## Excerpts from a dataset
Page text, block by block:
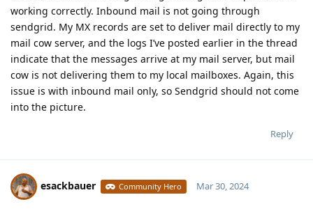
working correctly. Inbound mail is not going through
sendgrid. My MX records are set to deliver mail directly to my
mail cow server, and the logs I’ve posted earlier in the thread
indicate that the messages arrive at my mail server, but mail
cow is not delivering them to my local mailboxes. Again, this
issue is with inbound mail only, so Sendgrid should not come
into the picture.
Reply
esackbauer Community Hero Mar 30, 2024
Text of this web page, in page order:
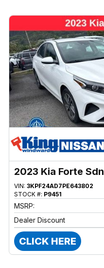
2023 Kia Forte Sdn
VIN: 3KPF24AD7PE643802
STOCK #: P9451
MSRP:
Dealer Discount
CLICK HERE
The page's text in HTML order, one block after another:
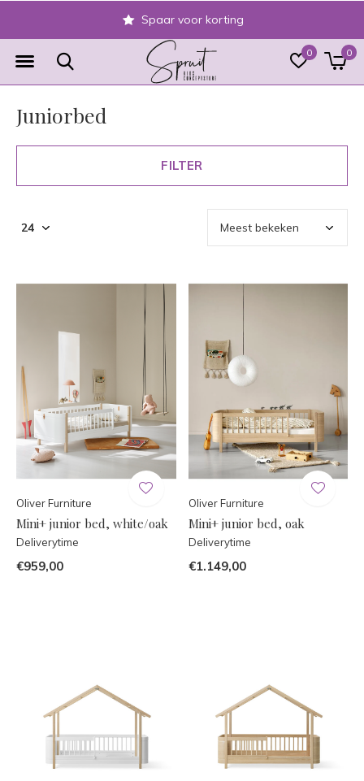
0 0
Spaar voor korting
Juniorbed
FILTER
Oliver Furniture
Mini+ junior bed, white/oak
Deliverytime
€959,00
Oliver Furniture
Mini+ junior bed, oak
Deliverytime
€1.149,00
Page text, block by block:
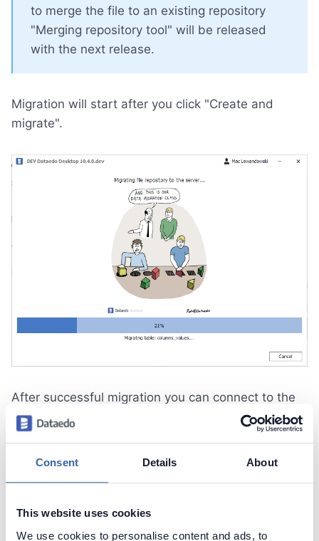
Consent Details About
This website uses cookies
We use cookies to personalise content and ads, to
to merge the file to an existing repository
"Merging repository tool" will be released
with the next release.
Migration will start after you click "Create and
migrate".
After successful migration you can connect to the
new server repository.
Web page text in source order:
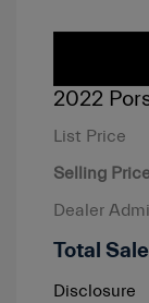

## TASK INSTRUCTIONS
With images omitted, output the data exactly as given.

## RESPONSE TO THIS TASK
Page text, block by block:
working correctly. Inbound mail is not going through
sendgrid. My MX records are set to deliver mail directly to my
mail cow server, and the logs I’ve posted earlier in the thread
indicate that the messages arrive at my mail server, but mail
cow is not delivering them to my local mailboxes. Again, this
issue is with inbound mail only, so Sendgrid should not come
into the picture.
Reply
esackbauer Community Hero Mar 30, 2024
Text of this web page, in page order:
2023 Kia Forte Sdn
VIN: 3KPF24AD7PE643802
STOCK #: P9451
MSRP:
Dealer Discount
CLICK HERE
The page's text in HTML order, one block after another:
0 0
Spaar voor korting
Juniorbed
FILTER
Oliver Furniture
Mini+ junior bed, white/oak
Deliverytime
€959,00
Oliver Furniture
Mini+ junior bed, oak
Deliverytime
€1.149,00
Page text, block by block:
Consent Details About
This website uses cookies
We use cookies to personalise content and ads, to
to merge the file to an existing repository
"Merging repository tool" will be released
with the next release.
Migration will start after you click "Create and
migrate".
After successful migration you can connect to the
new server repository.
Web page text in source order:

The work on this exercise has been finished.